Copy out the data below as written; omit any images.

EXERCISE DATA
********************
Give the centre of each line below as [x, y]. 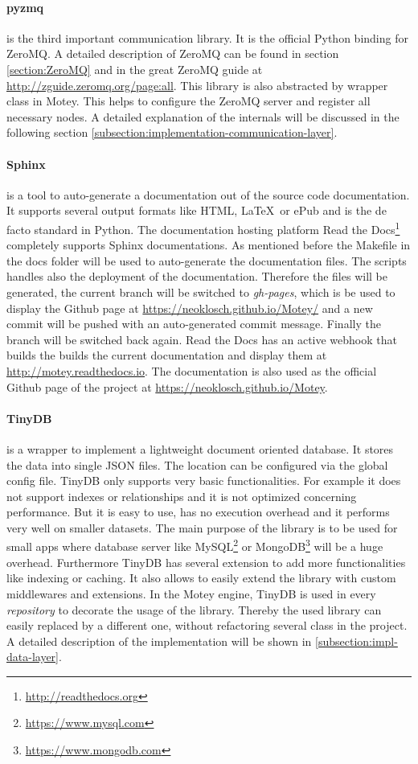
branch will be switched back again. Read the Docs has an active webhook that [202, 339]
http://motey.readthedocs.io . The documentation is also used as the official [192, 370]
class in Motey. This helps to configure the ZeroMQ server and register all [189, 101]
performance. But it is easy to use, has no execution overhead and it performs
********************
EXERCISE OUTPUT
Give the centre of each line below as [x, y]. 
branch will be switched back again. Read the Docs has an active webhook that [202, 339]
http://motey.readthedocs.io . The documentation is also used as the official [192, 370]
class in Motey. This helps to configure the ZeroMQ server and register all [189, 101]
performance. But it is easy to use, has no execution overhead and it performs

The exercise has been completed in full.